Each atom is a minimal unit:

{id, type, content, depends_on[], confidence, verified}
TypePurposeStarting Confidence
premiseGiven facts1.0
reasoningLogical inferenceInherited from parents
hypothesisClaim to testMax 0.7 until verified
verificationTest resultBased on test outcome
conclusionFinal answerPropagated from chain

Confidence propagates: A child can't be more confident than its least-confident parent.

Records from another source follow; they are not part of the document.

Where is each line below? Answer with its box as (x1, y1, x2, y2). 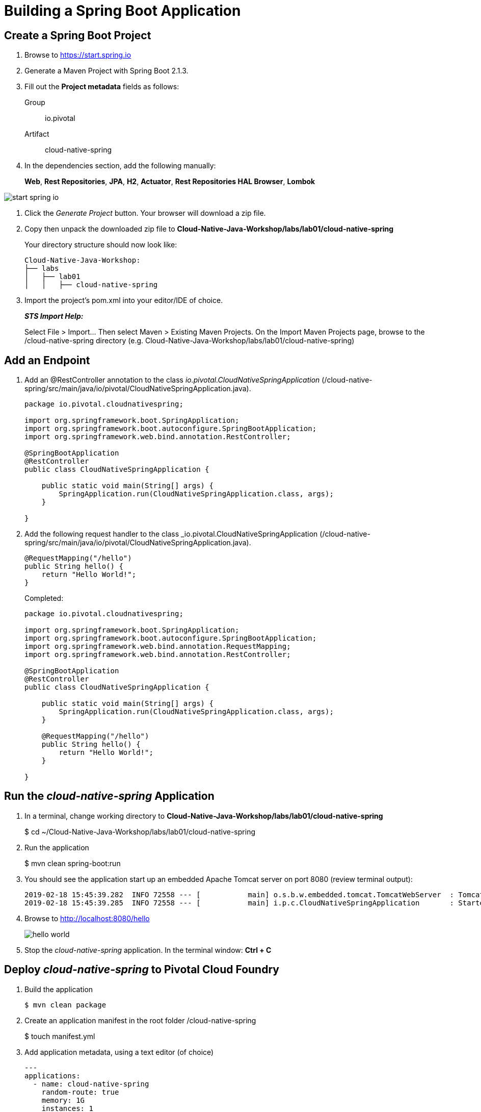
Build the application (24, 984, 93, 994)
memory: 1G (41, 1096, 85, 1104)
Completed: (24, 594, 64, 603)
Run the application (24, 843, 89, 852)
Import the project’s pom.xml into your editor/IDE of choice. (24, 296, 223, 305)
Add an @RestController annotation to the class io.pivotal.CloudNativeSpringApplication (24, 375, 320, 385)
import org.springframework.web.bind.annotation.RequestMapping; (24, 642, 291, 651)
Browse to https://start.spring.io (24, 50, 131, 60)
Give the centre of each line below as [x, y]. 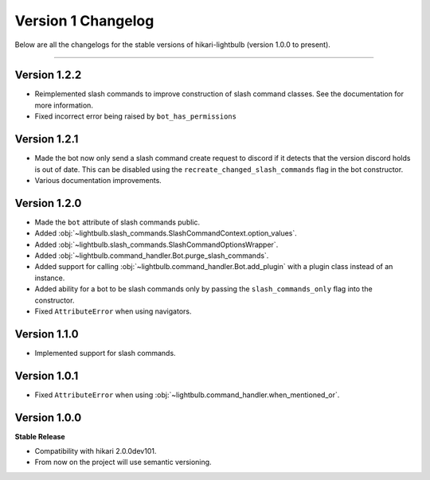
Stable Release [40, 436]
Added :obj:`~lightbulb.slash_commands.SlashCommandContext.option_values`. [166, 233]
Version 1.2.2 [48, 75]
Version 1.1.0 [47, 334]
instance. [50, 278]
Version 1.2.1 [47, 139]
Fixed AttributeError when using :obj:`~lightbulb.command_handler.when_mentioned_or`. [187, 395]
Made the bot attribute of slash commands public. [117, 222]
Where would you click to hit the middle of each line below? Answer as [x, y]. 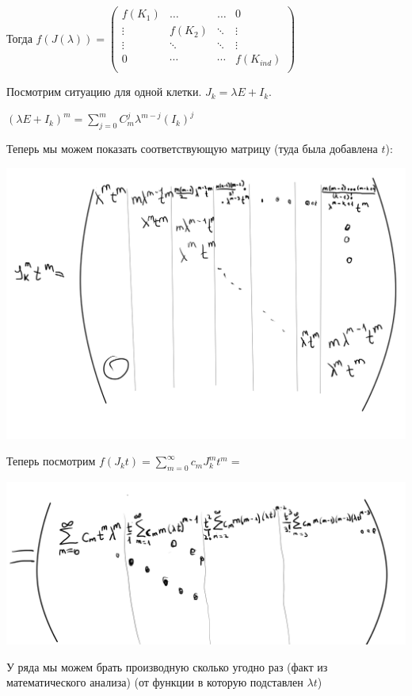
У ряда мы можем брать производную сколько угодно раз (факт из [167, 666]
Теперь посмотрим [51, 461]
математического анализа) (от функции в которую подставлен [155, 682]
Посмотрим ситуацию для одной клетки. [104, 92]
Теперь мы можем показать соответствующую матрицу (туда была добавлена [192, 149]
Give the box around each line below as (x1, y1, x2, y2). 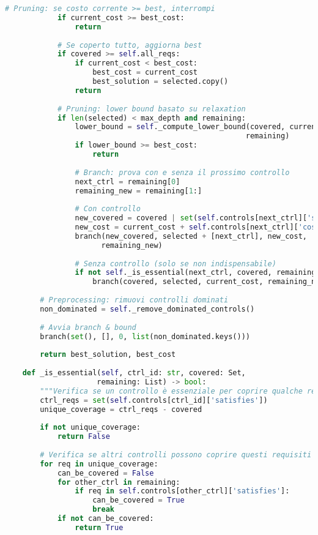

Confidence (Honest Caveat)

These numbers are heuristic, not calibrated probabilities. They're useful for tracking relative certainty, not for actual risk assessment.

ThresholdMeaning
> 0.85Confident enough to conclude
0.6 - 0.85Needs more verification
< 0.6Decompose further or backtrack
< 0.5Backtrack - this path isn't working

Verification adjusts confidence:

  • Confirmed -> maintain or slight boost
  • Partial -> reduce ~15%
  • Refuted -> major reduction, likely backtrack

Modes

Depth:

  • --light - Fast: max 3 levels, 0.70 confidence threshold
  • (default) - Standard: max 5 levels, 0.85 threshold
  • --deep - Exhaustive: max 7 levels, 0.90 threshold

Domain (adjusts verification style):

  • --math - Arithmetic checks, proof validation, boundary tests
  • --code - Type checking, invariant verification, test generation
  • --security - Threat modeling, attack surface, adversarial thinking
  • --design - Tradeoff analysis, constraint satisfaction, feasibility

Output

ANSWER: {result}
CONFIDENCE: {0.0-1.0} - {why}

KEY CHAIN: P1 -> R1 -> H1 -> V1 -> C1

ATOMS:
| id | type | content | conf | verified |
|----|------|---------|------|----------|
| P1 | premise | Given: ... | 1.0 | Y |
| R1 | reasoning | Therefore: ... | 0.95 | Y |
| ... | ... | ... | ... | ... |

RISKS: {what could change this}

Add --verbose for full trace, --quiet for just the answer.


Execution Guide

Phase 0: Setup

  1. Restate the problem in one sentence
  2. Extract premises as atoms (given facts = 1.0, assumptions = 0.6)
  3. Sketch approaches: Direct solve? Decompose? Reframe? Pick best.

Phase 1+: Iterate

  1. Atomicity gate: Can you answer from verified atoms? Yes -> solve. No -> decompose.
  2. Decompose: Build dependency tree of atomic subquestions
  3. Solve + Verify: Leaves first, propagate up. Every hypothesis needs verification.
  4. Contract: Summarize in <=2 sentences. Drop everything else.
  5. Evaluate:
    • Confident? -> Terminate
    • Uncertain but viable? -> Continue
    • Low confidence? -> Backtrack, try alternative

Backtracking

When a path yields confidence < 0.5 after verification:

  1. Prune that branch
  2. Restore to last contracted state
  3. Try alternative from initial sketch

Examples

# Complex debugging
/atomise "Why does this function return null on the second call?" --code

# Security review
/atomise "Is this authentication flow vulnerable to session fixation?" --security

# Architecture decision
/atomise "Should we use event sourcing for this domain?" --deep --design

# Quick decision (light mode)
/atomise "Redis vs Memcached for this cache layer?" --light

Anti-Patterns

BAD:  /atomise "What's 2+2?"           -> Just answer it
BAD:  /atomise "Rewrite this function" -> That's implementation, not reasoning
BAD:  Forcing conclusion despite low confidence -> Let it backtrack
GOOD: /atomise for genuine uncertainty requiring structured decomposition

Remember

  1. Atomic = minimal. 1-2 sentences per atom.
  2. Verify everything. Hypotheses need tests.
  3. Contract aggressively. Keep only what's needed for next step.
  4. Backtrack freely. Low confidence means try another path.
  5. Confidence is heuristic. Useful for structure, not actual probabilities.